Foreword: SWE is an abbreviation for Software Engineer and is often pronounced “swee”.

Aiming high

For me, the ultimate goal has always been Google.

I began programming during Ms. Roszko’s Computer Science I course in my sophomore year of high school. I graduated university seven years later with degrees in Math and Computer Science. Sometime between then, I had convinced myself that the pinnacle of a career in computer science was a job at Google.

I’m not sure why. Perhaps the infamously hard interview process, which seemed to accept only the best of the best. Perhaps the reputably sky-high salaries. Or, most likely it was that the work was that special kind of interesting and challenging that all engineers yearn for. The kind of work that you are trained to do in university - implementing red-black trees; modifying Djikstra’s algorithm to suit some arcane need; or coming up with some novel algorithm. The kind of work that hardly any other job seemed to offer; certainly not my internships up to that point, which all centered around writing websites in some form or another.

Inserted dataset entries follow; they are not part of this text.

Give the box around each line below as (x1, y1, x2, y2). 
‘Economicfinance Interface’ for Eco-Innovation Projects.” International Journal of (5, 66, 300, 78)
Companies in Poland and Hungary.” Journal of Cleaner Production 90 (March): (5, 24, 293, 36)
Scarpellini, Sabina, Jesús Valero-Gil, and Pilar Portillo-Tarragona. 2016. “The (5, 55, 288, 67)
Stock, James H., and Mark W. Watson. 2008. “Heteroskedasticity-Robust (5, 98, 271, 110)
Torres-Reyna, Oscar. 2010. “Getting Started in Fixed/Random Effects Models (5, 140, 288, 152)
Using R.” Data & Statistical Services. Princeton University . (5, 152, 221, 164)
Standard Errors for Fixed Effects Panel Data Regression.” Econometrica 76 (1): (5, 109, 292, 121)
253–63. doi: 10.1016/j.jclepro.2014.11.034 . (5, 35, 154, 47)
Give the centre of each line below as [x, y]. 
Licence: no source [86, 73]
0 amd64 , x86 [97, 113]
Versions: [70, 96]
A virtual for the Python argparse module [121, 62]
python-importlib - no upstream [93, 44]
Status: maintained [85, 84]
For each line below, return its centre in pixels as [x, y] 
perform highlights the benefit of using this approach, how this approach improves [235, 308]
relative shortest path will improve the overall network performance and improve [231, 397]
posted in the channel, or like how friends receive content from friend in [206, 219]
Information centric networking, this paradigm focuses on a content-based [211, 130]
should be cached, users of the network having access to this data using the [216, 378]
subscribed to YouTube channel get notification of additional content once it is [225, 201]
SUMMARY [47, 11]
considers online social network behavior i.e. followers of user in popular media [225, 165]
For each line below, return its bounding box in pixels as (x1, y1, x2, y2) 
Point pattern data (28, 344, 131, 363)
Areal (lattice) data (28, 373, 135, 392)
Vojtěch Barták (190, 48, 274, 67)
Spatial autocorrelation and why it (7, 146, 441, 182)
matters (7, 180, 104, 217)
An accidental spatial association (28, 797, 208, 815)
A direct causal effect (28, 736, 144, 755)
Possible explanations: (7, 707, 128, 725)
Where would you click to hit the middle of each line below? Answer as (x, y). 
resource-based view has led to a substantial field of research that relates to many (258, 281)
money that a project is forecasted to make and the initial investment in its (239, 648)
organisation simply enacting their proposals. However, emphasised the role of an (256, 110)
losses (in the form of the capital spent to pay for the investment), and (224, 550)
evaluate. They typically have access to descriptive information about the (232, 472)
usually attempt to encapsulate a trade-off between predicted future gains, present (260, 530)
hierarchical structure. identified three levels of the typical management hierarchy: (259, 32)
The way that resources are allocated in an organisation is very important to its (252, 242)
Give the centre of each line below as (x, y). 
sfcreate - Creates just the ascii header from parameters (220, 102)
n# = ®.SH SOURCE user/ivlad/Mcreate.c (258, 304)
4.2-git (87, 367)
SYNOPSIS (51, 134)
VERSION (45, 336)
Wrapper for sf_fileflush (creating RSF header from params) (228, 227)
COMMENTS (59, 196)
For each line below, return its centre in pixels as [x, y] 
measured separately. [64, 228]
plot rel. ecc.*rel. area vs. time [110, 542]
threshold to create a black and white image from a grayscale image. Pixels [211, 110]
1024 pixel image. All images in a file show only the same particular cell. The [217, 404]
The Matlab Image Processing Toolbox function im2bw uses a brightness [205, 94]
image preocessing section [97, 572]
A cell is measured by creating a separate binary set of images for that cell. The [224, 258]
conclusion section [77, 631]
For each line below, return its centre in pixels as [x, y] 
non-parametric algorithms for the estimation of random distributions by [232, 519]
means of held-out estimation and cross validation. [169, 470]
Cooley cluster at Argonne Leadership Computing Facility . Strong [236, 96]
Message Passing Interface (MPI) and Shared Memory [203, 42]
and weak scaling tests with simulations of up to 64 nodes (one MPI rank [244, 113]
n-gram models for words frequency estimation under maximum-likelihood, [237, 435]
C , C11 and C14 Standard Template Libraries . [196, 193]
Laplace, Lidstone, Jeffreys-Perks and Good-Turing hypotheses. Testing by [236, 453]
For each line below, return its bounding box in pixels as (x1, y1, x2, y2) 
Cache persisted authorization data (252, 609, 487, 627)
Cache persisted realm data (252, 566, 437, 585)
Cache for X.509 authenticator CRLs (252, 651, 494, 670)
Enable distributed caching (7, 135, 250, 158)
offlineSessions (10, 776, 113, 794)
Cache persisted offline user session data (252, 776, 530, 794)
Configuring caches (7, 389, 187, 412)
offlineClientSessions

I got my first interview at Google during my senior year of university and promptly failed it.

Interviews and exams

In a traditional company, the programming interview process goes something like this:

  • You write a compelling one-page resume, trying to condense your work experience whilst using all buzz words that might be Ctrl-F’ed by a recruiter.
  • You apply for a specific job on a specific team.
  • Recruiting team Yea/Nay depending on whether you have the right mix of buzzwords and years experience.
  • If they Yea, you get a phone call talking about the job and the interview process.
  • Then, you usually do one phone interview with an engineer or manager which is designed to vet out the incompetent and clearly poor fits.
  • If you make it past this, you’re usually invited onsite for something like a half or full day. It’s usually comprised of you being asked about things on your resume, about how you would tackle imaginary problems, and to solve contrived problems - or perhaps even solve a real problem. All the while you’re usually evaluated on some fuzzy criteria of “intelligence” and “actually knows wtf they are doing” and “would i want to work with this person”.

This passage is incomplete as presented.